Tuesday, January 25, 2011

Coming together



"Life, death, preservation, loss, failure, success, poverty, riches, worthiness, unworthiness, slander, fame, hunger, thirst, cold, heat - these are the alternations of the world, the workings of fate. Day and night they change place before us and wisdom cannot spy out their source. Therefore, they should not be enough to destroy your harmony; they should not be allowed to enter the storehouse of spirit. If you can harmonize and delight in them, master them and never be at a loss for joy, if you can do this day and night without break and make it be spring with everything, mingling with all and creating the moment within your own mind- this is what i call being whole in power."

Joints



"You cannot discuss the ocean with a well frog - he's limited by the space he lives in.

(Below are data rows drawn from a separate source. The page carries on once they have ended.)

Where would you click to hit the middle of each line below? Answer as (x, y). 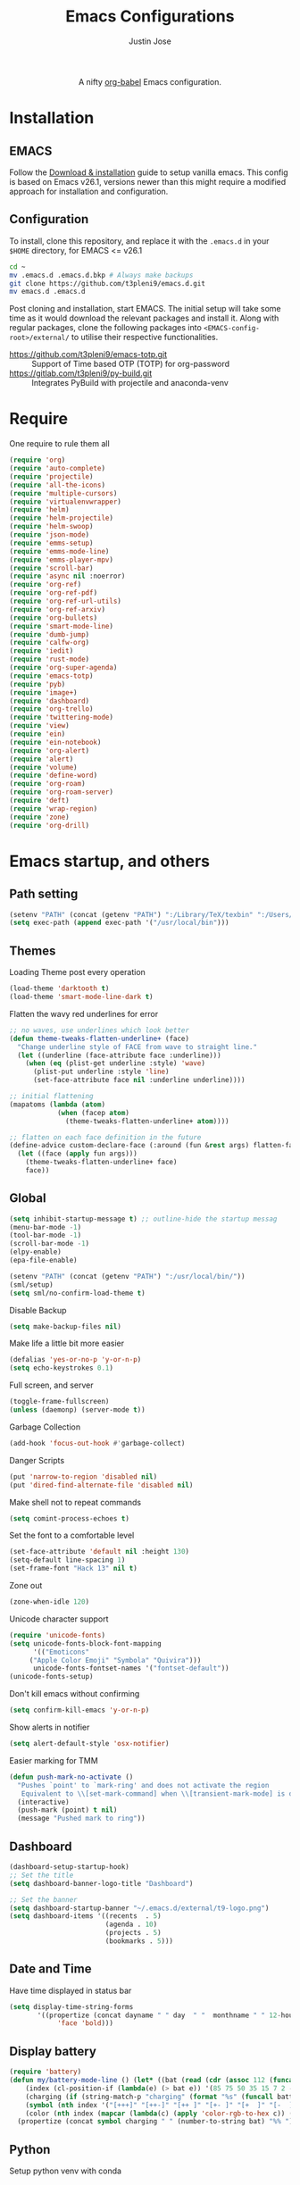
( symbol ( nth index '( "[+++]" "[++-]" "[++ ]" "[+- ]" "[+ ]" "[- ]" (161, 2105)
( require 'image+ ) (43, 692)
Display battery (53, 2051)
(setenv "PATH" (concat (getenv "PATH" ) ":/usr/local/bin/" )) (127, 1276)
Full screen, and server (51, 1385)
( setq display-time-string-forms (71, 2006)
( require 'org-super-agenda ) (63, 668)
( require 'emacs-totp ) (51, 676)
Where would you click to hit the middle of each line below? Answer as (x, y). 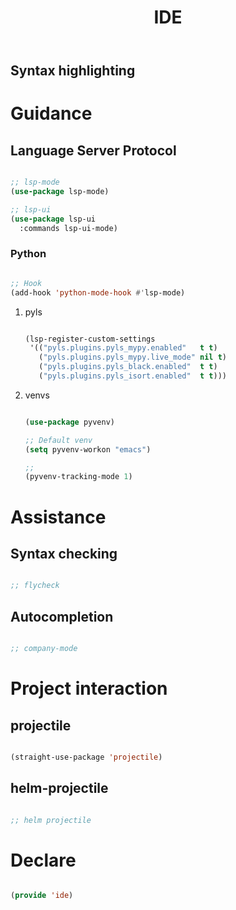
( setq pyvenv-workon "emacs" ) (88, 449)
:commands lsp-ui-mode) (68, 228)
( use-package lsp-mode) (60, 192)
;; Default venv (58, 440)
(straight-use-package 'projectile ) (86, 757)
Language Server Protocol (93, 150)
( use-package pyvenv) (69, 422)
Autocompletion (62, 616)
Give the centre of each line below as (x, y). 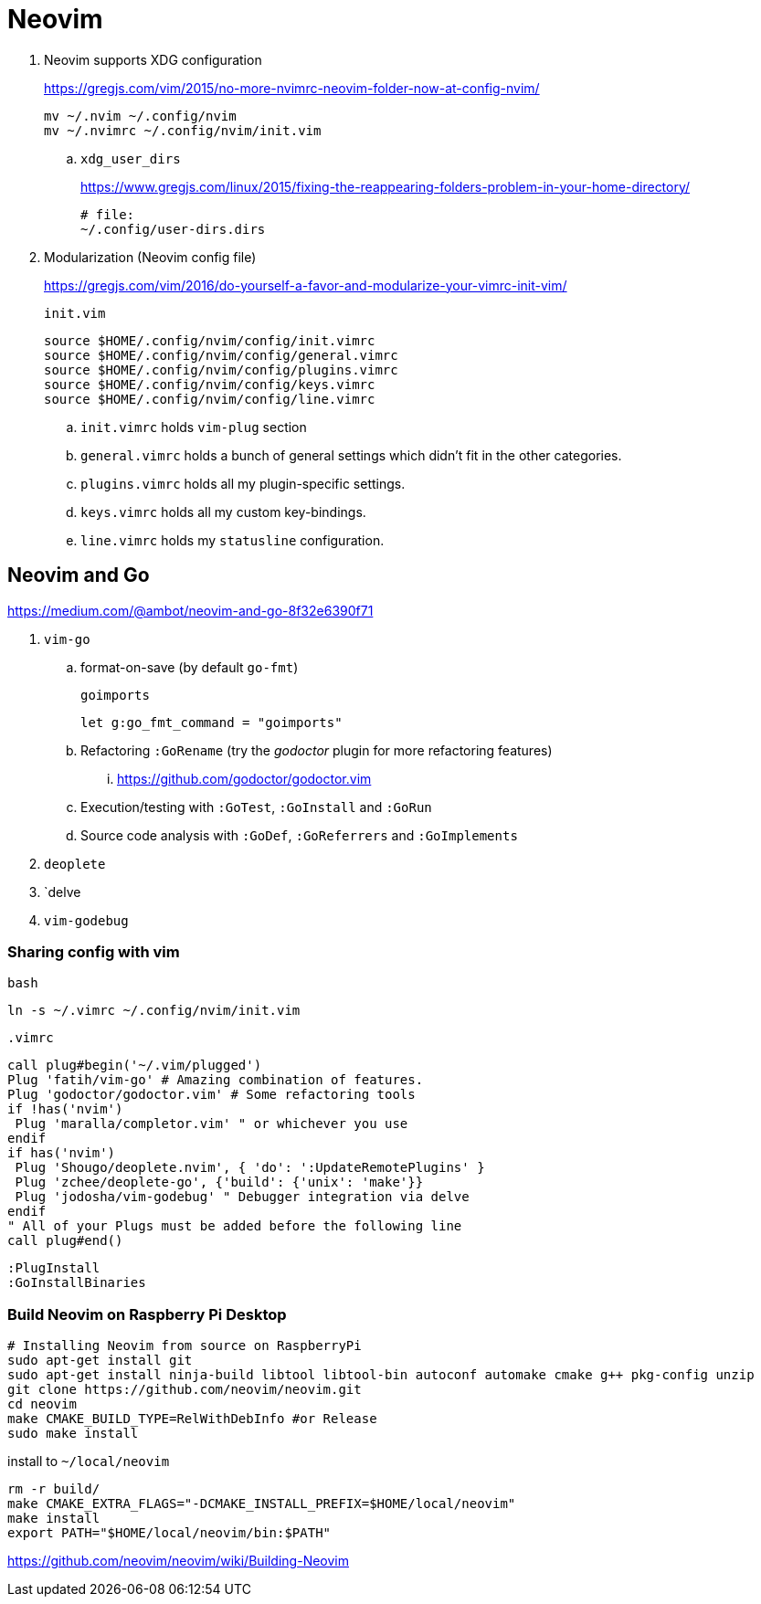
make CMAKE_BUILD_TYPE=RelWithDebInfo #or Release (192, 1419)
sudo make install (73, 1434)
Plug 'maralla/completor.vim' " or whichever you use (211, 1124)
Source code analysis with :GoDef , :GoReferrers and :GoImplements (299, 835)
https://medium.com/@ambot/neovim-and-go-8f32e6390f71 (190, 610)
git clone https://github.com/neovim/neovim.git (185, 1390)
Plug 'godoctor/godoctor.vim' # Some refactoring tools (211, 1095)
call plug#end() (65, 1241)
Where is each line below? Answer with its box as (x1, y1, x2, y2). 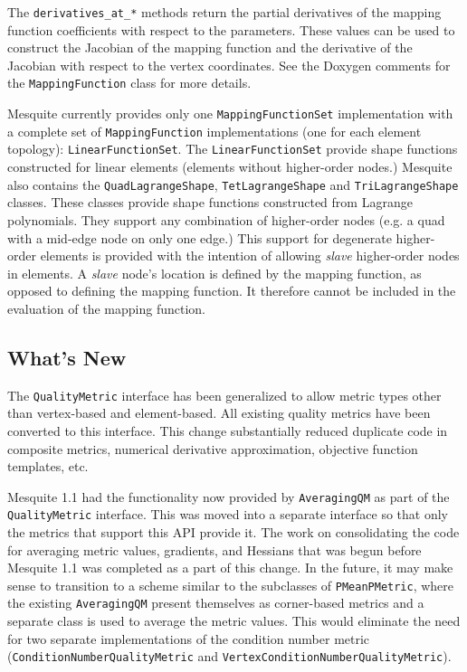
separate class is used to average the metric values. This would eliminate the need (7, 611, 461, 630)
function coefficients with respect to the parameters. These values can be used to (7, 20, 455, 39)
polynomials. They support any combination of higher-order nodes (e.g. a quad (7, 210, 445, 229)
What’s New (7, 343, 127, 371)
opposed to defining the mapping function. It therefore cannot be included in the (7, 281, 456, 300)
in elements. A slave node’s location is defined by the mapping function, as (7, 263, 422, 282)
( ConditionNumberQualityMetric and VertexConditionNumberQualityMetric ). (7, 647, 452, 666)
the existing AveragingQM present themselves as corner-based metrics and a (7, 593, 424, 612)
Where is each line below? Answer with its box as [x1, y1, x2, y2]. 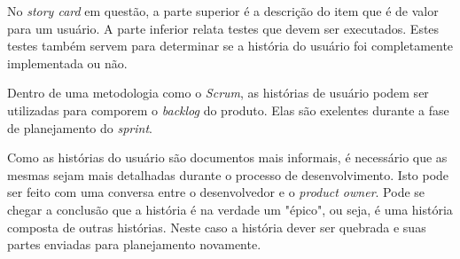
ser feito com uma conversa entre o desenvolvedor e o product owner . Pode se [7, 183, 425, 201]
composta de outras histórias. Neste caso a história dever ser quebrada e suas [7, 217, 426, 236]
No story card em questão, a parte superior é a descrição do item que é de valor [7, 2, 439, 20]
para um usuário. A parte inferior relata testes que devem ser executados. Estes [7, 19, 440, 37]
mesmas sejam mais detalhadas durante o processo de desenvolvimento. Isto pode [7, 165, 449, 184]
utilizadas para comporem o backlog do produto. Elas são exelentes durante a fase [7, 100, 449, 119]
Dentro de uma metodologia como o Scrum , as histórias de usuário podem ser [7, 83, 429, 102]
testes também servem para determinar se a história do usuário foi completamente [7, 36, 454, 55]
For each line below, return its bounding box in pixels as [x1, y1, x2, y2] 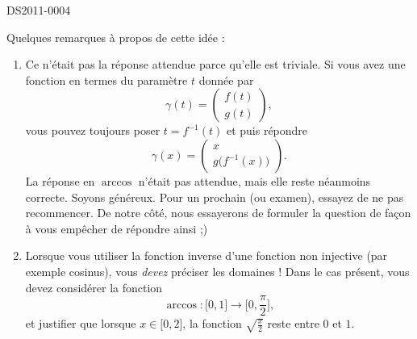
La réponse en [25, 172, 95, 189]
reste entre [267, 315, 319, 332]
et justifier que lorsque [25, 315, 136, 332]
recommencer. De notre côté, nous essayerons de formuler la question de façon [25, 204, 411, 221]
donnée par [198, 71, 254, 88]
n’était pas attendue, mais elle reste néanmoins [138, 172, 371, 189]
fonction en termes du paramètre [25, 71, 188, 88]
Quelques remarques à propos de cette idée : [6, 28, 225, 45]

You can't discuss ice with a summer insect- he's bound to a single season. You can't discuss the Way with a cramped scholar- he's shackled by his doctrines."

Sunday, January 23, 2011

Work in Progress



Been a long while since I have written here. Sorry for the long delay, but things have been busy and such. Lets see if I can remember what all has happened since I last wrote.

I built my sawhorses, which is good because they have been holding up my benchtop, and have been serving as its legs. Not an ideal situation by any means, as it is really too low to be ergonomic. The "bench" height is around 25", and I need the bench to be 32" high. Bit of a difference, and believe me, my back feels it.

I worked a lot on my mom's table, which turned into a fiasco. I was trying to use very marginal lumber, and by shear force of will make it work. Well, that is not entirely accurate... The big issue is that I was trying to make these pieces something they were not, namely straight and free of serious flaws. I got to watch my efforts explode in my face, literally. The a piece had internal stresses (caused by a curvy trunk being cut into a straight board) which I did not discover until I was ripping a board in half to fix a bow. My saw hit the place where there were conflicting forces, and then through that place and therein relieving those opposing forces in the appearance of several large and table-top ruining shatterings. I was a bit depressed.

Then I found some better wood from my stack, joined it, and in 1 hour had something better than what had taken me 10 hours before.

At least I learned a lot. I guess. Sigh.

So, now my back is telling me that I need to complete my bench. The big reason I put it off was because it was going to be very time consuming, but it has to happen. I was really hoping to have some piece of furniture done before this point, but it is what it is.